- [Assignment]: Leaving out all images, return the entries below exactly.
** Opening Provided information block **
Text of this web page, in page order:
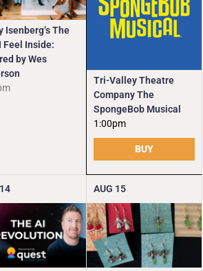
Isenberg’s The
Feel Inside:
by Wes
Tri-Valley Theatre
Company The
SpongeBob Musical
1:00pm
BUY
14 AUG 15
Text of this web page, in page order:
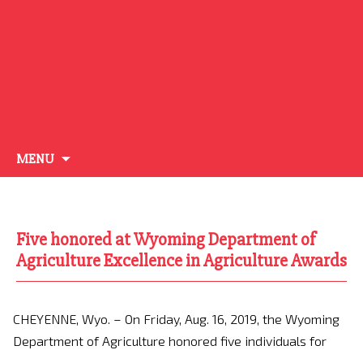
** Closing Provided information block **
- [Task solution]:
Text of this web page, in page order:
Isenberg’s The
Feel Inside:
by Wes
Tri-Valley Theatre
Company The
SpongeBob Musical
1:00pm
BUY
14 AUG 15
Text of this web page, in page order:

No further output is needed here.